OSSの品質を見極め、製品の完全性を向上する「Coverity 5.3」
では、同社が提供する静的解析ツールは、競合製品と比べてどういった優位性があるのだろうか。ハレム氏に聞くと、「私たちは、継続的に技術革新を図り続けています。まず大きな違いは、高精度の解析技術です。深刻な不具合をピンポイントで検出しますし、誤検出率も業界で一番低いです。次に、不具合やバグがビジネスにどう影響を及ぼすかの洞察も、コード間の相互関係を理解して解析を行うことができるのも競合他社製品との大きな違いです。例えば、複数のバージョンでコードが共通だったり、複数の製品間で共通のコードがあったりする場合に、あるコードでバグがあると、それによって製品のどこに影響が及ぶのかを開発者に伝えることができます」と説明した。
Coverityの解析ツールでは、Scan Projectや1,000以上の顧客をサポートしてきた経験を踏まえ、バグの程度を高リスク、中リスク、低リスクといった形で分類して開発者に示すことができるため、開発者は修正の優先順位をつけることができる。また、解析ツール自体が開発環境に統合化できるというメリットもあるという。これまで80の異なる開発環境をサポートし、最新バージョンであるCoverity 5.3では、Androidプラットフォームの開発環境も新たにサポートできるようになった。他にも、Visual Studio 2010/.NET 4のサポート、Androidアプリ開発のサポート、Javaの解析機能の拡充なども行われている(開発言語はC、C++、Java、C#の4つに対応)。

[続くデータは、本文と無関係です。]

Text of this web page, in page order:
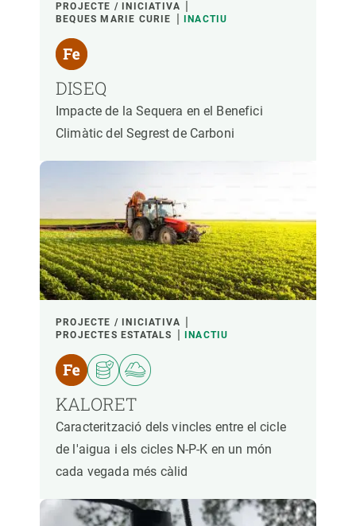
PROJECTE / INICIATIVA
BEQUES MARIE CURIE
INACTIU
DISEQ
Impacte de la Sequera en el Benefici
Climàtic del Segrest de Carboni
PROJECTE / INICIATIVA
PROJECTES ESTATALS
INACTIU
KALORET
Caracterització dels vincles entre el cicle
de l'aigua i els cicles N-P-K en un món
cada vegada més càlid
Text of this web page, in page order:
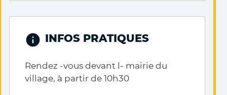
INFOS PRATIQUES
Rendez -vous devant l- mairie du
village, à partir de 10h30
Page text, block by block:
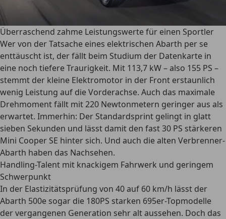
Überraschend zahme Leistungswerte für einen Sportler
Wer von der Tatsache eines elektrischen Abarth per se
enttäuscht ist, der fällt beim Studium der Datenkarte in
eine noch tiefere Traurigkeit. Mit 113,7 kW – also 155 PS –
stemmt der kleine Elektromotor in der Front erstaunlich
wenig Leistung auf die Vorderachse. Auch das maximale
Drehmoment fällt mit 220 Newtonmetern geringer aus als
erwartet. Immerhin: Der Standardsprint gelingt in glatt
sieben Sekunden und lässt damit den fast 30 PS stärkeren
Mini Cooper SE hinter sich. Und auch die alten Verbrenner-
Abarth haben das Nachsehen.
Handling-Talent mit knackigem Fahrwerk und geringem
Schwerpunkt
In der Elastizitätsprüfung von 40 auf 60 km/h lässt der
Abarth 500e sogar die 180PS starken 695er-Topmodelle
der vergangenen Generation sehr alt aussehen. Doch das

続けてハレム氏は、最新バージョンの特長として、品質を可視化できるオープンソース品質評価レポート(Coverity Software Integrity Report)の出力機能を挙げ、「この機能により、開発者は、コードの品質をスナップショット的にただちに見ることができ、またコードにまつわるリスクがどこにあるのか、それを見極めることができます。例えば、サードパーティから入手できるコードが、自分たちの製品に組込むに値する品質を満たしているかどうかを見極めることができます。また、バグ密度などに関して特定のコードが業界の標準より下回っているか、上回っているかといったベンチマーキングツールとして使うこともできます」と解説した。
オープンソース品質評価レポートをAndroidカーネル(2.6.32「Froyo」)に対して適用した結果は「2010年度オープンソース品質評価レポート」にも記されている。このレポートでは、Android固有のソースコードのバグ密度が、基になったLinuxカーネル・コンポーネントと比較して2倍であったとしている。Androidカーネルのバグ密度は、業界平均値(1,000行あたり1つのバグ)よりも低いことが判明したが、解析対象となった端末「HTC Droid Incredible」では359件のバグが検出され、そのうち高リスクなものは88件であった。このことから、高リスクなバグを伴ったAndroid端末が出荷されている可能性が少なからずある。
ハレム氏はまず「Androidカーネルの解析過程で驚いたのは、Googleやデバイスメーカーだけでなく、多くの人々が貢献していることです。非常に数多くの半導体メーカーやOSF(オープンソースファウンデーション)が貢献しているのです」と説明した。
また、「Androidは、Linuxと比較して特異的な問題・不具合が高いことも分かりました。これは2006年度のScan Project発足時より、Linux開発者が弊社製品の解析結果をもとにバグを検出、修正してきた経緯を考慮すると当然です。一方、今回Androidで検出されたバグは、Linuxと同様に静的解析で検出可能で、恐らく開発者が開発早期段階で検出、修正したいであろうバグとも言えると思います」と見解を述べている。
Androidプラットフォームにおいても他のOSSと同様に、責任の所在を明確にしにくいため、品質の可視性が重要であるという主張だ。
なお、Androidの解析結果は、GoogleとHTCに対して情報提供を行った60日後に詳細な結果を公表し、再テストしたレポートも発表する予定だ。
最後に、今回の発表の総括として、デバイスメーカーなど、ソフトウェア開発社向けのメッセージをいただいた。
「最終製品の品質やユーザーのブランドに対する評判は、自社で開発したコードだけでなく、複数の調達元から納品されたコードの品質にも依存します。私たちの製品を使うことで、さまざまなコードの品質をしっかり検証できるメリットを知っていただきたいです」
なお、オープンソース品質評価レポートと同様の分析を、自社製品に対して行える試用の申し込みもコベリティ社のWebページから受け付けている。